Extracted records
—————
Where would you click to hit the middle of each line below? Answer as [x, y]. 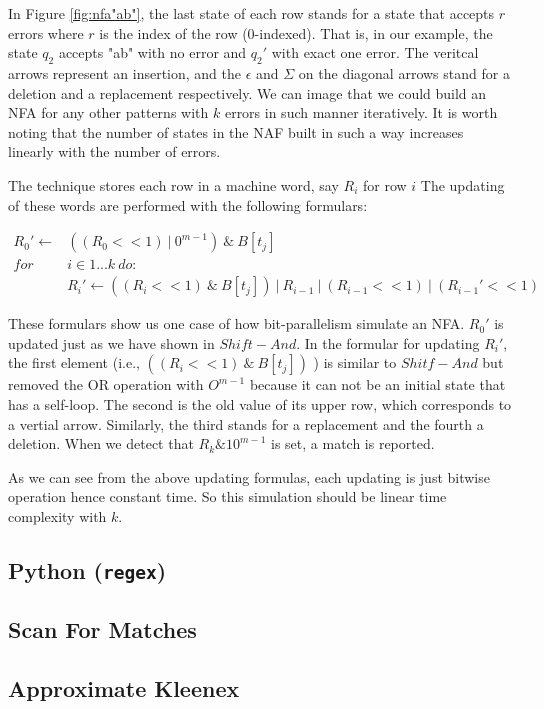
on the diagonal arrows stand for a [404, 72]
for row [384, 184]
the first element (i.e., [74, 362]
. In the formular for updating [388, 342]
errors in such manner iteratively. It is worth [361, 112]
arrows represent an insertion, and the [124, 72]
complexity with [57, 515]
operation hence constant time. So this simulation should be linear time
—————
#### [WHAT TO WORK ON]
Among the lines above, find those with the word "arrows" and list them.

#### [RESPONSE BELOW]
on the diagonal arrows stand for a [404, 72]
arrows represent an insertion, and the [124, 72]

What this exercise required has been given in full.